* Instructions for the task: Please output each entry exactly as it appears.
+++ Supplied information +++
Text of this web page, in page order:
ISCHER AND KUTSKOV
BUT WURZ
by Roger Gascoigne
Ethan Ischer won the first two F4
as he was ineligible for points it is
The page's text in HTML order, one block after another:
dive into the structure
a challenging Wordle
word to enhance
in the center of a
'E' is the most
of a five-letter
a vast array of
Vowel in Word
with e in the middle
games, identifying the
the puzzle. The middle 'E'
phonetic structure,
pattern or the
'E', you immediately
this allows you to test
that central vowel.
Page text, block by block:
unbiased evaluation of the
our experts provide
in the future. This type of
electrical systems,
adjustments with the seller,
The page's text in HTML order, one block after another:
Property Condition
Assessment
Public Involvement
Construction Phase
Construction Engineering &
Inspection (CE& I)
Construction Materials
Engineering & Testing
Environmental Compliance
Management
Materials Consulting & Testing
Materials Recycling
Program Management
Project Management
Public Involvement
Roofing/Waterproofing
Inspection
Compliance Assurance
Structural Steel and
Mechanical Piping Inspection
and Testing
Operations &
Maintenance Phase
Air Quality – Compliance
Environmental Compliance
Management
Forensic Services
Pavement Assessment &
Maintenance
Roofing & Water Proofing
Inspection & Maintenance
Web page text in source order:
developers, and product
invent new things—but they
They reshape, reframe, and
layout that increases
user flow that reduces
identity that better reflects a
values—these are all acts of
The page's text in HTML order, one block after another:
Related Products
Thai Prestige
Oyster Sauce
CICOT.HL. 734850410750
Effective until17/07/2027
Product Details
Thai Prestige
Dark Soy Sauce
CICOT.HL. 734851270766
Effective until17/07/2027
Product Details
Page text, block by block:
+++
* Response:
Text of this web page, in page order:
ISCHER AND KUTSKOV
BUT WURZ
by Roger Gascoigne
Ethan Ischer won the first two F4
as he was ineligible for points it is
The page's text in HTML order, one block after another:
dive into the structure
a challenging Wordle
word to enhance
in the center of a
'E' is the most
of a five-letter
a vast array of
Vowel in Word
with e in the middle
games, identifying the
the puzzle. The middle 'E'
phonetic structure,
pattern or the
'E', you immediately
this allows you to test
that central vowel.
Page text, block by block:
unbiased evaluation of the
our experts provide
in the future. This type of
electrical systems,
adjustments with the seller,
The page's text in HTML order, one block after another:
Property Condition
Assessment
Public Involvement
Construction Phase
Construction Engineering &
Inspection (CE& I)
Construction Materials
Engineering & Testing
Environmental Compliance
Management
Materials Consulting & Testing
Materials Recycling
Program Management
Project Management
Public Involvement
Roofing/Waterproofing
Inspection
Compliance Assurance
Structural Steel and
Mechanical Piping Inspection
and Testing
Operations &
Maintenance Phase
Air Quality – Compliance
Environmental Compliance
Management
Forensic Services
Pavement Assessment &
Maintenance
Roofing & Water Proofing
Inspection & Maintenance
Web page text in source order:
developers, and product
invent new things—but they
They reshape, reframe, and
layout that increases
user flow that reduces
identity that better reflects a
values—these are all acts of
The page's text in HTML order, one block after another:
Related Products
Thai Prestige
Oyster Sauce
CICOT.HL. 734850410750
Effective until17/07/2027
Product Details
Thai Prestige
Dark Soy Sauce
CICOT.HL. 734851270766
Effective until17/07/2027
Product Details
Page text, block by block:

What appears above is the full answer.